Electrochromic devices can facilitate the realization of a wide set of future applications, ranging from energy‐saving windows to smart wearables and stealth. Historically, tungsten oxides have been the most studied materials for electrochromism, albeit with bottlenecks like limited conductivity, high charge transport barrier, and low ion diffusivity. Here, inspired by the recent MXene materials, the study has engineered an electrochromic composite of MXene nanosheets (Ti₃C₂T_x) and W₁₈O₄₉ nanowires (NWs). A transparent conductive electrode is fabricated by co‐assembly of Ag and W₁₈O₄₉NWs, followed by depositing W₁₈O₄₉ NW/Ti₃C₂T_x layers for the fabrication of the electrochromic device.
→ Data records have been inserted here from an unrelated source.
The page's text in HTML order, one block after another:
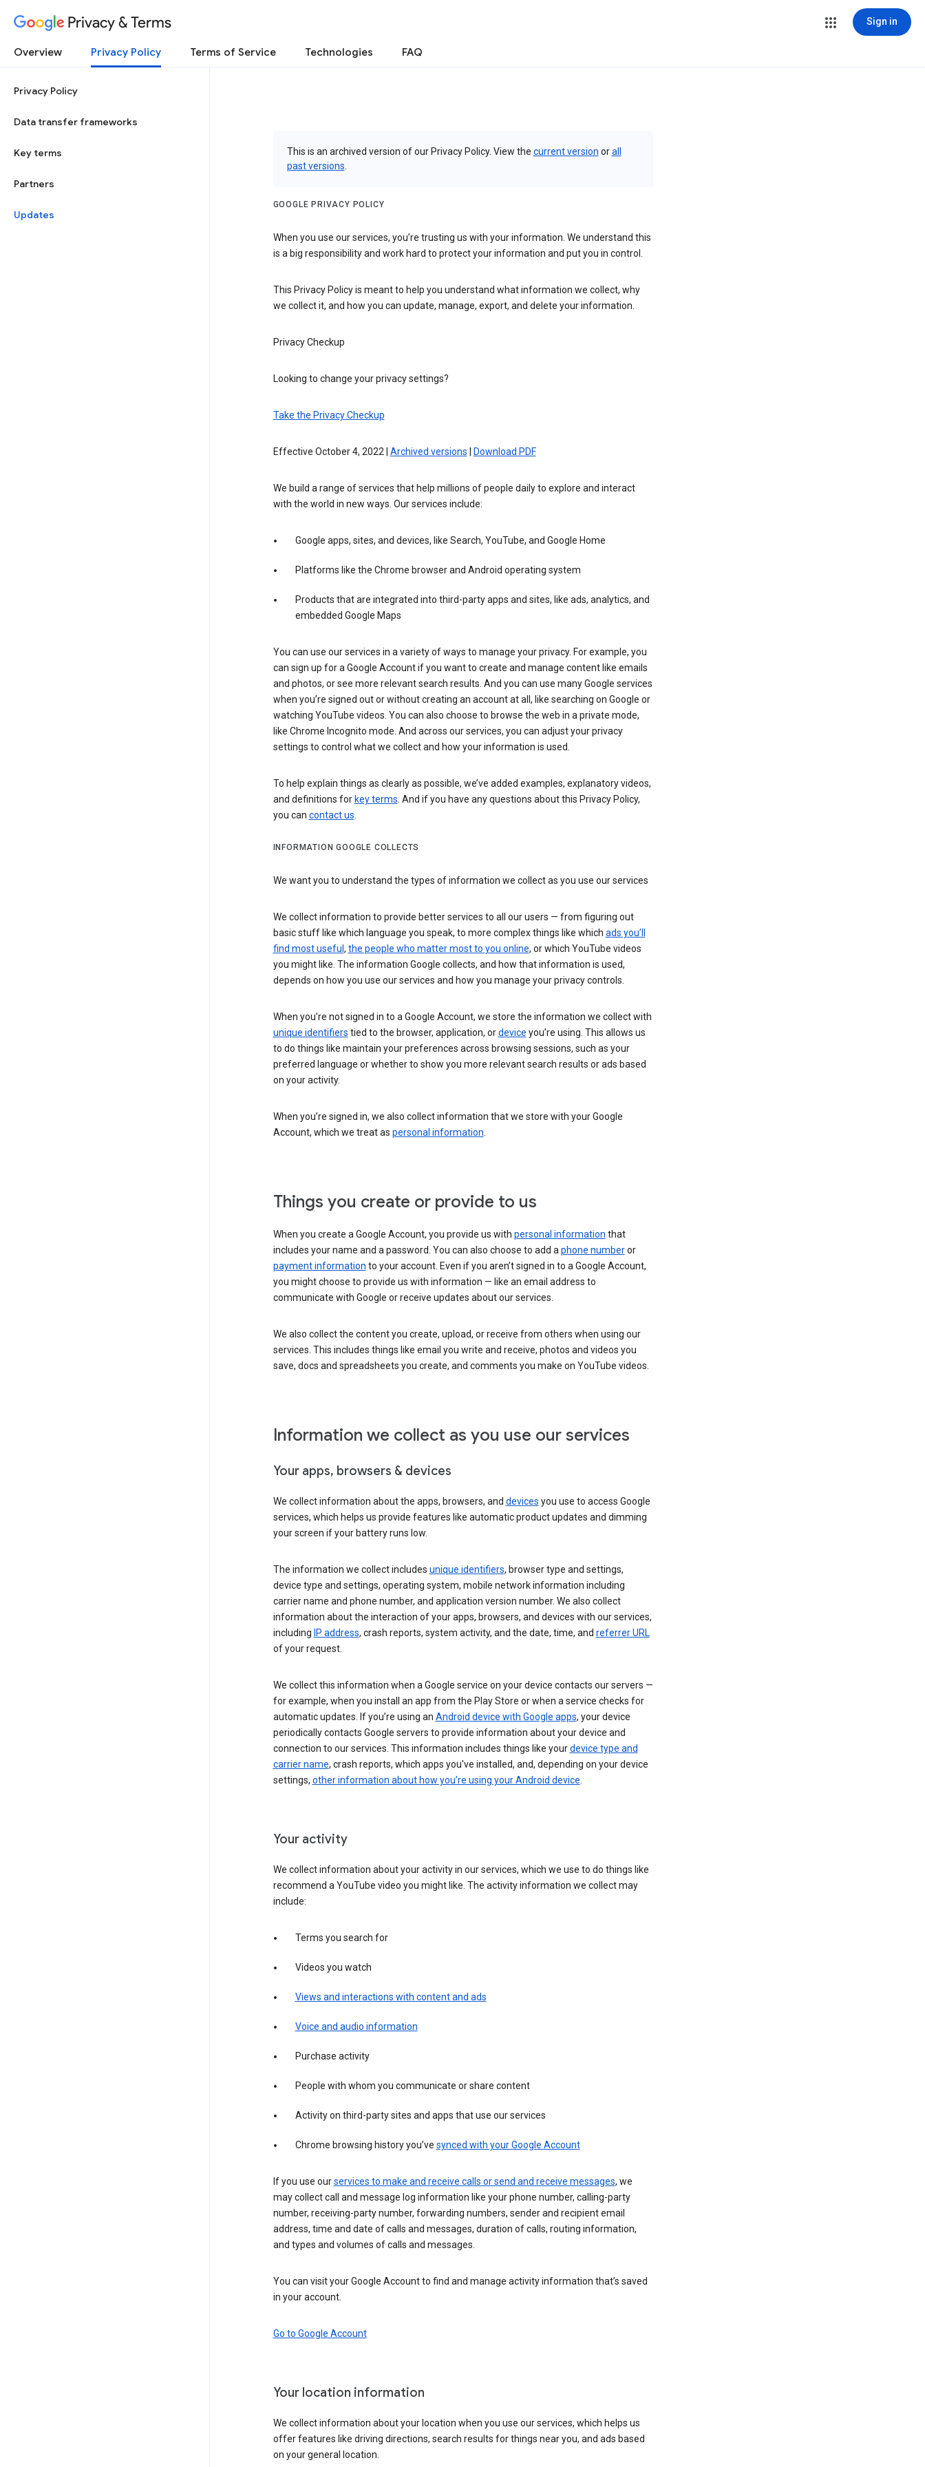
Privacy & Terms Sign in
Overview Privacy Policy Terms of Service Technologies FAQ
Privacy Policy
Data transfer frameworks
Key terms
Partners
Updates
This is an archived version of our Privacy Policy. View the current version orall
past versions
GOOGLE PRIVACY POLICY
When you use our services, you’re trusting us with your information. We understand this
is a big responsibility and work hard to protect your information and put you in control.
This Privacy Policy is meant to help you understand what information we collect, why
we collect it, and how you can update, manage, export, and delete your information.
Privacy Checkup
Looking to change your privacy settings?
Take the Privacy Checkup
Effective October 4, 2022 | Archived versions Download PDF
We build a range of services that help millions of people daily to explore and interact
with the world in new ways. Our services include:
Google apps, sites, and devices, like Search, YouTube, and Google Home
Platforms like the Chrome browser and Android operating system
Products that are integrated into third-party apps and sites, like ads, analytics, and
embedded Google Maps
You can use our services in a variety of ways to manage your privacy. For example, you
can sign up for a Google Account if you want to create and manage content like emails
and photos, or see more relevant search results. And you can use many Google services
when you’re signed out or without creating an account at all, like searching on Google or
watching YouTube videos. You can also choose to browse the web in a private mode,
like Chrome Incognito mode. And across our services, you can adjust your privacy
settings to control what we collect and how your information is used.
To help explain things as clearly as possible, we’ve added examples, explanatory videos,
and definitions for key terms. And if you have any questions about this Privacy Policy,
you can contact us.
INFORMATION GOOGLE COLLECTS
We want you to understand the types of information we collect as you use our services
We collect information to provide better services to all our users — from figuring out
basic stuff like which language you speak, to more complex things like which ads you’ll
find most useful , the people who matter most to you online, or which YouTube videos
you might like. The information Google collects, and how that information is used,
depends on how you use our services and how you manage your privacy controls.
When you’re not signed in to a Google Account, we store the information we collect with
unique identifiers tied to the browser, application, ordevice you’re using. This allows us
to do things like maintain your preferences across browsing sessions, such as your
preferred language or whether to show you more relevant search results or ads based
on your activity.
When you’re signed in, we also collect information that we store with your Google
Account, which we treat as personal information.
Things you create or provide to us
When you create a Google Account, you provide us with personal information that
includes your name and a password. You can also choose to add aphone numberor
payment information to your account. Even if you aren’t signed in to a Google Account,
you might choose to provide us with information — like an email address to
communicate with Google or receive updates about our services.
We also collect the content you create, upload, or receive from others when using our
services. This includes things like email you write and receive, photos and videos you
save, docs and spreadsheets you create, and comments you make on YouTube videos.
Information we collect as you use our services
Your apps, browsers & devices
We collect information about the apps, browsers, and devices you use to access Google
services, which helps us provide features like automatic product updates and dimming
your screen if your battery runs low.
The information we collect includes unique identifiers, browser type and settings,
device type and settings, operating system, mobile network information including
carrier name and phone number, and application version number. We also collect
information about the interaction of your apps, browsers, and devices with our services,
including IP address, crash reports, system activity, and the date, time, and referrer URL
of your request.
We collect this information when a Google service on your device contacts our servers —
for example, when you install an app from the Play Store or when a service checks for
automatic updates. If you’re using an Android device with Google apps, your device
periodically contacts Google servers to provide information about your device and
connection to our services. This information includes things like yourdevice type and
carrier name, crash reports, which apps you've installed, and, depending on your device
settings, other information about how you’re using your Android device.
Your activity
We collect information about your activity in our services, which we use to do things like
recommend a YouTube video you might like. The activity information we collect may
include:
Terms you search for
Videos you watch
Views and interactions with content and ads
Voice and audio information
Purchase activity
People with whom you communicate or share content
Activity on third-party sites and apps that use our services
Chrome browsing history you’ve synced with your Google Account
If you use ourservices to make and receive calls or send and receive messages, we
may collect call and message log information like your phone number, calling-party
number, receiving-party number, forwarding numbers, sender and recipient email
address, time and date of calls and messages, duration of calls, routing information,
and types and volumes of calls and messages.
You can visit your Google Account to find and manage activity information that’s saved
in your account.
Go to Google Account
Your location information
We collect information about your location when you use our services, which helps us
offer features like driving directions, search results for things near you, and ads based
on your general location.

The incorporation of Ti₃C₂T_x nanosheets enhances the transport of electrons and ions within the electrochromic layer, leading to a significant improvement in the electrochromic performance. Noteworthily, the film structure comprising 15 layers of W₁₈O₄₉ NW/Ti₃C₂T_x composite reveals enhanced transmittance modulation (61%), rapid response time (4.5 s coloration, 6.5 s bleaching), and high coloration efficiency (139.1 cm² C⁻¹). Moreover, the electrode also presents a high diffusion coefficient of Li⁺ and good cycling stability (96.66% after 250 switching cycles). Finally, a large‐scale (15 × 20 cm²) flexible electrochromic device with a solid electrolyte is successfully fabricated and utilized as a smart window and a flexible stealth patch.